The observed co-occurrences \(o_{\alpha\beta}\) in the patent record is compared with \(\mu_{\alpha\beta}\). If the two codes appear together more often than expected, then Eq. (1) results in a positive value, or if they are rarely paired within a patent relative to their expected occurrences then their z-score is negative. The degree to which the deviation is significant is derived by normalising the value by the expected standard deviation *σ* [8, 9, 34, 35]. We can thus associate high z-scores with very typical code pairing, and conversely, a negative z-score is indicative of an atypical or novel pairing of codes.

### 3.2 Expected co-occurrences

The null model acts as the baseline by which we deem an aspect of the data to have statistical significance, beyond what would occur by random, or with no underlying pattern or law. The aspect in consideration is the arrangement of the codes between the patents. The premise of the null model is that each of these arrangements of codes is equally likely. From these possible arrangements the expected pairing counts can be computed.

Consider codes *α* and *β*, with the number of occurrences \(n_{\alpha}\) and \(n_{\beta}\) within the set of patents *P*. Noting that patents cannot be classified with the same code twice, the number of possible configurations of the *α* and *β* into the \(\vert P\vert \) possible patents is \(\binom{\vert P\vert }{n_{\alpha}} \binom{\vert P\vert }{n_{\beta}}\).
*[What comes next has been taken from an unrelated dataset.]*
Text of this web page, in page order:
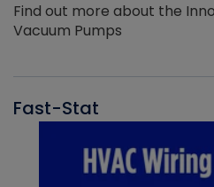
Find out more about the
Vacuum Pumps
Fast-Stat
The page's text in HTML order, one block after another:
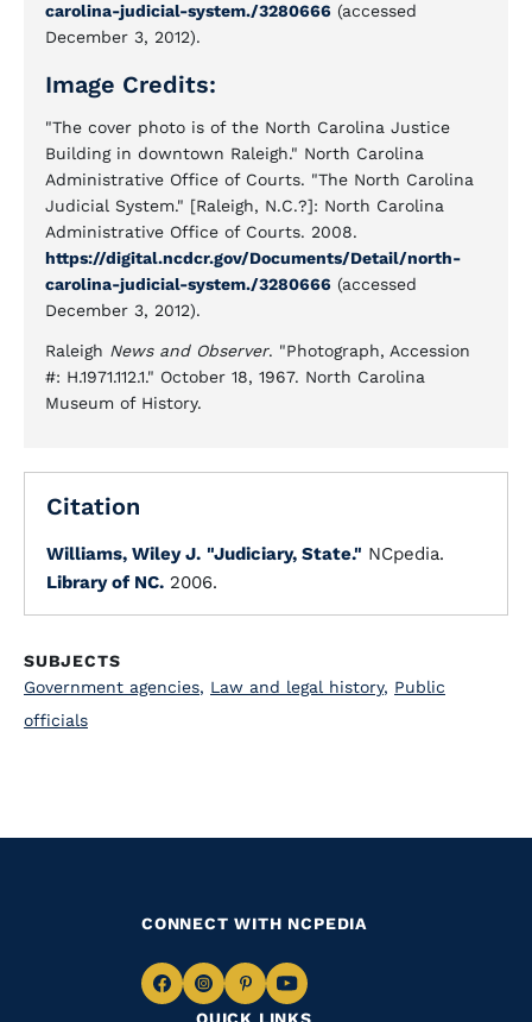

Now consider those arrangements which contain exactly *x* co-occurrences, within a patent, of *α* and *β*. There are \(\binom{\vert P\vert }{n_{\alpha}} \binom{n_{\alpha}}{x} \binom {\vert P\vert -n_{\alpha }}{n_{\beta}-x}\) possible configurations; first distribution the *α* into \(\vert P\vert \), then *x* of the *β* into those \(n_{\alpha}\) patents already assigned an *α*, finally distribute the remaining *β* into the patents without an *α*. Thus giving a hypergeometric probability distribution for the number of co-occurrences:

$$ p(o_{\alpha\beta}=x) = \frac{ \binom{n_{\alpha}}{x} \binom {\vert P\vert -n_{\alpha }}{n_{\beta}-x} }{ \binom{\vert P\vert }{n_{\beta}} } $$

(2)

thus the expected number of patents that have both *α* and *β* is:

$$ \mu_{\alpha\beta} = \frac{n_{\alpha}n_{\beta}}{ \vert P\vert } $$

(3)

and the variance of \(\mu_{\alpha\beta}\) is:

$$ \sigma^{2}_{\alpha\beta} = \mu_{\alpha\beta} \biggl(1- \frac {n_{\alpha }}{\vert P\vert } \biggr) \biggl(\frac{\vert P\vert -n_{\beta}}{ \vert P\vert -1} \biggr). $$

(4)

### 3.3 Incorporating temporal evolution

As new technologies become successful, so they may subsequently become established areas of inventive activity. Following z-scores in time allows us to observe the case where an invention may have been exceptionally novel in its time of creation, but its novelty would ‘wash-out’ with many similar inventions subsequently follow it over time.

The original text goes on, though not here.